By Rep. Steve Gallardo

The current voting rights of minorities in Arizona are at risk because Congress has not reauthorized Section 5 of the landmark Voting Rights Act of 1965 set to expire in 2007.
Members of Congress are scheduled to break for the 4th of July. In all, about 45 days remain in their session. I am concerned that Congress will go home without reauthorizing Section 5 because of a small band of Republican renegades from the South recently prevented the U.S. House of Representatives from voting on H.R. 9, the bill that would reauthorize Section 5.
H.R. 9, which has bipartisan support, is too important for a small group of Southern Republican Congressmen to block. Congress should not go home until it has protected the most fundamental rights of minorities in Arizona.
The Voting Rights Act guarantees federal oversight when states and local governments change their election laws and political boundaries. Though Section 2 of the Voting Rights Act covers all states, Arizona is one of 18 states that are covered by Section 5. Continuing Section 5 is vital to ensuring that Latinos, Native Americans, African-Americans, and other minorities in Arizona have equal access to voting and full political representation.
The federal law was approved after African-Americans spent nearly a century fighting to ensure that their vote counted. The 15th Amendment to the U.S. Constitution, approved in 1870, says that the right to vote shall not be denied to anyone on the basis of race. However, African-Americans faced poll taxes, literacy tests and other impediments. Finally, in 1965, President Lyndon B. Johnson signed the Voting Rights Act and gave African-Americans their first real access to the voting booth.
If Section 5 is not reauthorized, Arizona will experience devastating consequences. A lack of federal oversight will allow extremists in the Arizona Legislature to create election barriers.

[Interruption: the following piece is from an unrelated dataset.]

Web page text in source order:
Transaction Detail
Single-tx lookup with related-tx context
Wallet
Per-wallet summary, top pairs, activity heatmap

Currently, some polling locations are required by the U.S. Department of Justice to provide bilingual ballots and bilingual poll workers. However, if federal oversight ends, these requirements also likely will disappear because some bureaucrat will view them as budgetary items that can be cut to fund something else.
Unfortunately, recent history shows us that Arizona needs federal oversight. The U.S. Department of Justice has never approved Arizona’s political boundaries on the first go-around. The U.S. Department of Justice has found fault each time and has demanded the boundaries be redrawn for fairness. In addition, the U.S. Department of Justice found that Native Americans in Arizona have experienced election discrimination.

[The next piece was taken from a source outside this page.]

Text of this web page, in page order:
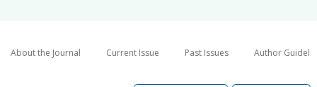
About the Journal Current Issue Past Issues Author

More than a half of the current Latinos who are registered to vote in Arizona registered since 2000. Both Republicans and Democrats are hoping this group of the electorate will choose their candidates. At the same time that Republicans are courting this group of voters, they are attempting to restrict their right to vote.
There has been progress during the last 40 years, but there is much more work to be done before the promises made in the Voting Rights Act of 1965 are fulfilled. This law, considered one of the most important pieces of legislation from the Civil Rights Movement, must be renewed before minorities in Arizona are disenfranchised. I urge you to call your Congressmen at 1-866-808-0065 to tell them Arizona needs federal oversight.